One of my friends said to me that the reason that we just can't ever accept death is because we weren't created that way. We were never created to die or experience death. So true....

My mom and sister have been doing some research on my dad's cause of death. Death is so final, but it's normal to go back to those last few days before and wonder if it could have been prevented. I haven't spent much time thinking about "if only" but there has been a question in my mind about why the doctor didn't know this was going on when he had his heart tested and a clean bill of health given just a few days before his death. Apparently "ventricular fibrillation" happens when the bottom two chambers of the heart just shut down. It's a muscle issue as opposed to "arterial fibrillation" which tends to be more common and treatable. It seems that there would have been very little that they could do to prevent this kind of episode from happening in my father. If we had known this was the problem, we would have worried and watched him, waiting for that moment. I probably would have followed him around with fib paddles. It would have been no quality of life for him or us.

In addition, when "ventricular fibrillation" happens, the person passes out immediately, feeling no pain, and the blood is no longer pumped through the body. Brain damage happens within five minutes. If they had been able to bring him back it would have been a sadder reality.

Do these things make me feel better? No, I suppose not. I'd like for him not to have had that problem but I suppose at age 77, things do start to wear out. We speculate on why his heart wore out so quickly. Was it the scarlet fever at age 4 that almost took him back then? Did it damage his heart? Whatever the cause, our bodies all break down. I should know that as well as anyone. It's almost easier to have it happen to yourself than someone you love though.

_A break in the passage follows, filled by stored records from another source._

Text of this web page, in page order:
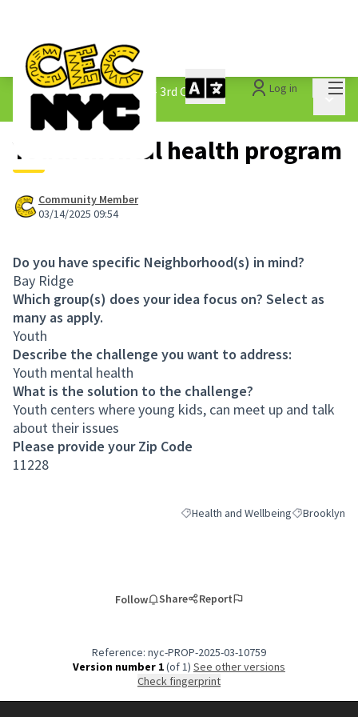
Log in
The People&#39;s Money - 3rd Cycle /
1.3 Submitted Ideas
Youth mental health program
Community Member
03/14/2025 09:54
Do you have specific Neighborhood(s) in mind?
Bay Ridge
Which group(s) does your idea focus on? Select as
many as apply.
Youth
Describe the challenge you want to address:
Youth mental health
What is the solution to the challenge?
Youth centers where young kids, can meet up and talk
about their issues
Please provide your Zip Code
11228
Filter results for category: Health
Health and WellbeingFilter results
Brooklyn
Follow Share Report
Reference: nyc-PROP-2025-03-10759
Version number 1(of 1)
see other versions
Check fingerprint
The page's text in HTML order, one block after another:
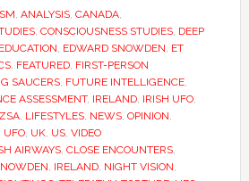
, ANALYSIS, CANADA,
, CONSCIOUSNESS STUDIES, DEEP
EDUCATION, EDWARD SNOWDEN, ET
, FEATURED, FIRST-PERSON
SAUCERS, FUTURE INTELLIGENCE,
ASSESSMENT, IRELAND, IRISH UFO,
, LIFESTYLES, NEWS, OPINION,
UFO, UK, US, VIDEO
AIRWAYS, CLOSE ENCOUNTERS,
, IRELAND, NIGHT VISION,
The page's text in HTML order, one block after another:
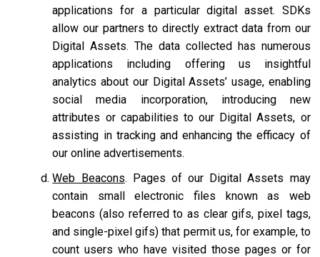
applications for a particular digital asset. SDKs
allow our partners to directly extract data from our
Digital Assets. The data collected has numerous
applications including offering us insightful
analytics about our Digital Assets’ usage, enabling
social media incorporation, introducing new
attributes or capabilities to our Digital Assets, or
assisting in tracking and enhancing the efficacy of
our online advertisements.
Web Beacons. Pages of our Digital Assets may
contain small electronic files known as web
beacons (also referred to as clear gifs, pixel tags,
and single-pixel gifs) that permit us, for example, to
count users who have visited those pages or for
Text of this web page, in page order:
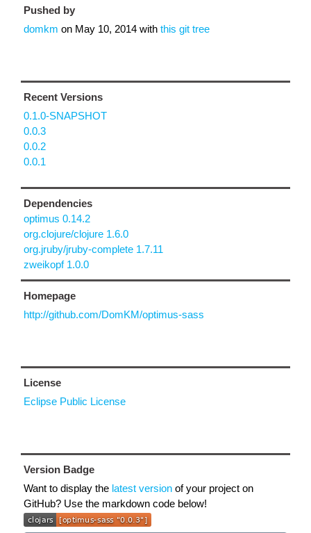
Pushed by
domkm on May 10, 2014 with this git tree
Recent Versions
0.1.0-SNAPSHOT
0.0.3
0.0.2
0.0.1
Dependencies
optimus 0.14.2
org.clojure/clojure 1.6.0
org.jruby/jruby-complete 1.7.11
zweikopf 1.0.0
Homepage
http://github.com/DomKM/optimus-sass
License
Eclipse Public License
Version Badge
Want to display the latest version of your project on
GitHub? Use the markdown code below!
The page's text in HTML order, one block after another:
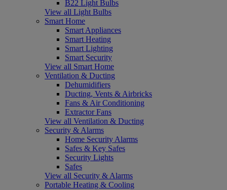
B22 Light Bulbs
View all Light Bulbs
Smart Home
Smart Appliances
Smart Heating
Smart Lighting
Smart Security
View all Smart Home
Ventilation & Ducting
Dehumidifiers
Ducting, Vents & Airbricks
Fans & Air Conditioning
Extractor Fans
View all Ventilation & Ducting
Security & Alarms
Home Security Alarms
Safes & Key Safes
Security Lights
Safes
View all Security & Alarms
Portable Heating & Cooling
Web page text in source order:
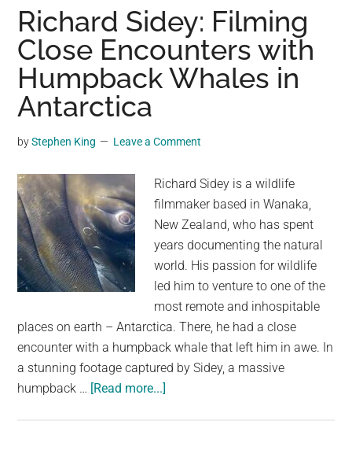
Reveals
Humpback
Whales
Creating
A
Richard Sidey: Filming
Close Encounters with
Humpback Whales in
Antarctica
byStephen King Leave a Comment
Richard Sidey is a wildlife
filmmaker based in Wanaka,
New Zealand, who has spent
years documenting the natural
world. His passion for wildlife
led him to venture to one of the
most remote and inhospitable
places on earth – Antarctica. There, he had a close
encounter with a humpback whale that left him in awe. In
a stunning footage captured by Sidey, a massive
humpback … [Read more...]

It was four weeks ago today. That's one month. For most of life's little traumas we can move on in a few minutes, or days. Something like this... I hear three years to get to some kind of point of being ok. Here I am after one month still blogging about the same topic. I kind of hoped that I could go through the grief of lent and when Sunday came.... I could start focusing on the new life part of the equation. Grief doesn't work that way.... and that's alright.

So, no big answers or hope or meditation today. Yesterday was kind of draining. I'm going to lay low, bring my daughter back to her dorm, maybe clean the house (big maybe there) and take a nice, long walk. What are you going to do today?